There are basically four ways you can do this:

  1. Discretely, using EmpiricalDistribution, as you suggest in your question
  2. Also discretely, but in a bucketed way, using HistogramDistribution
  3. Smoothly, using SmoothKernelDistribution or KernelMixtureDistribution.
  4. By fitting an assumed distribution, e.g. by using EstimatedDistribution, FindDistributionParameters and related commands.

Which you choose depends on the nature of your data and what you know about it. If you have reason to believe the data are distributed according to some known distribution, choose #4. Since your data are real-valued, it is likely that it comes from a continuous distribution and so choices #3 or #4 seem most appropriate.

Once you have your estimated distribution, you can calculate the P50 value using Quantile.

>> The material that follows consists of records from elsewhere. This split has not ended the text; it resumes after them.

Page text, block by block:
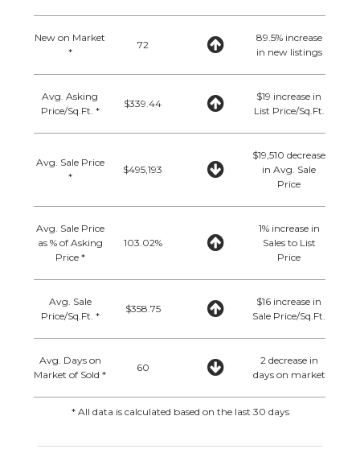
New on Market
*
72
89.5% increase
in new listings
Avg. Asking
Price/Sq.Ft. *
$339.44
$19 increase in
List Price/Sq.Ft.
Avg. Sale Price
*
$495,193
$19,510 decrease
in Avg. Sale
Price
Avg. Sale Price
as % of Asking
Price *
103.02%
1% increase in
Sales to List
Price
Avg. Sale
Price/Sq.Ft. *
$358.75
$16 increase in
Sale Price/Sq.Ft.
Avg. Days on
Market of Sold *
60
2 decrease in
days on market
* All data is calculated based on the last 30 days
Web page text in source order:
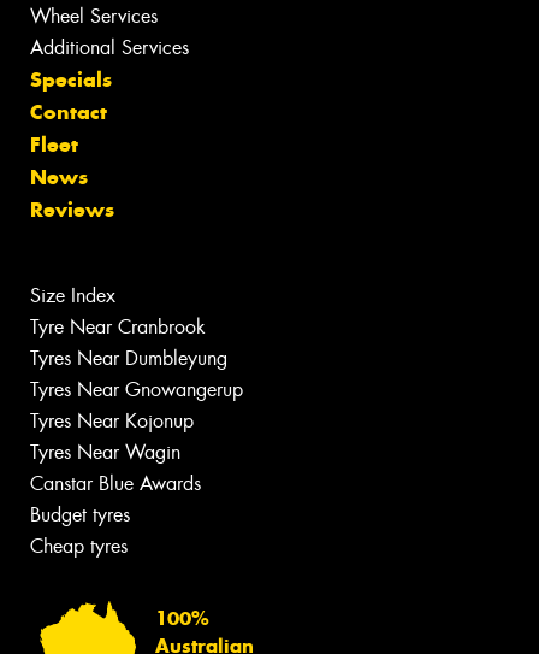
Wheel Services
Additional Services
Specials
Contact
Fleet
News
Reviews
Size Index
Tyre Near Cranbrook
Tyres Near Dumbleyung
Tyres Near Gnowangerup
Tyres Near Kojonup
Tyres Near Wagin
Canstar Blue Awards
Budget tyres
Cheap tyres
100%
Australian
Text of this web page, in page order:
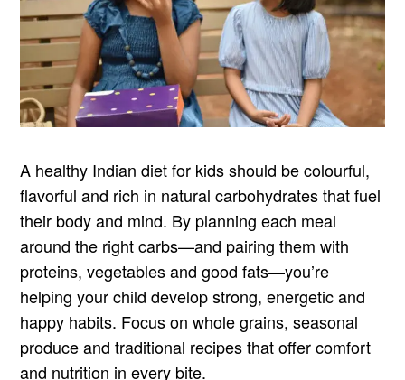
A healthy Indian diet for kids should be colourful,
flavorful and rich in natural carbohydrates that fuel
their body and mind. By planning each meal
around the right carbs—and pairing them with
proteins, vegetables and good fats—you’re
helping your child develop strong, energetic and
happy habits. Focus on whole grains, seasonal
produce and traditional recipes that offer comfort
and nutrition in every bite.
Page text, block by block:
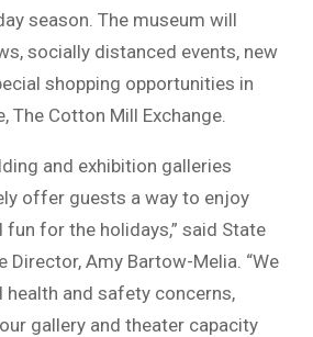
season. The museum will
socially distanced events, new
shopping opportunities in
The Cotton Mill Exchange.
and exhibition galleries
offer guests a way to enjoy
for the holidays,” said State
Director, Amy Bartow-Melia. “We
health and safety concerns,
gallery and theater capacity
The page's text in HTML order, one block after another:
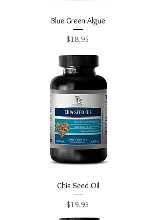
Blue Green Algue
Price
$18.95
Chia Seed Oil
Price
$19.95
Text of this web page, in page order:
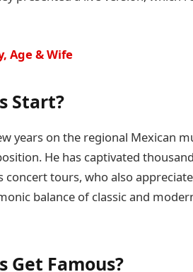
Age & Wife
Start?
years on the regional Mexican
He has captivated
tours, who also
balance of classic and
Get Famous?
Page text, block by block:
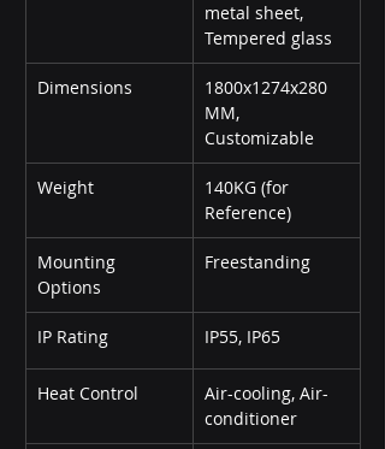
metal sheet,
Tempered glass
Dimensions
1800x1274x280
MM,
Customizable
Weight
140KG (for
Reference)
Mounting
Options
Freestanding
IP Rating IP55, IP65
Heat Control
Air-cooling, Air-
conditioner
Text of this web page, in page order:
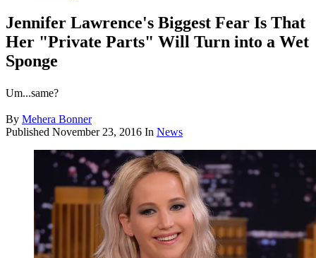
Jennifer Lawrence's Biggest Fear Is That
Her "Private Parts" Will Turn into a Wet
Sponge
Um...same?
By Mehera Bonner
Published November 23, 2016 In News
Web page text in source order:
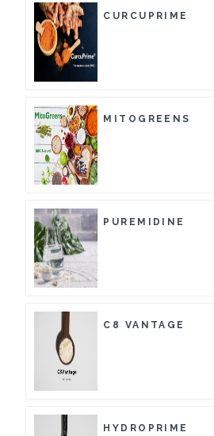
CURCUPRIME
MITOGREENS
PUREMIDINE
C8 VANTAGE
HYDROPRIME

It is worth noting, though, that particular settings will give different estimates of the quantile. For example there is more than one way to define the kernel used in SmoothKernelDistribution. Using the data in your question:

Quantile[SmoothKernelDistribution[data ,  Automatic, #], 0.5] & /@
 {"Biweight", "Cosine", "Epanechnikov", "Gaussian", 
  "Rectangular", "SemiCircle", "Triangular", "Triweight"}

{0.0222671, 0.0223012, 0.0223522, 0.0223533, 0.0223458, 0.0223374,  0.0222653, 0.0222342}

Of course, in some fields, four decimal places is close enough.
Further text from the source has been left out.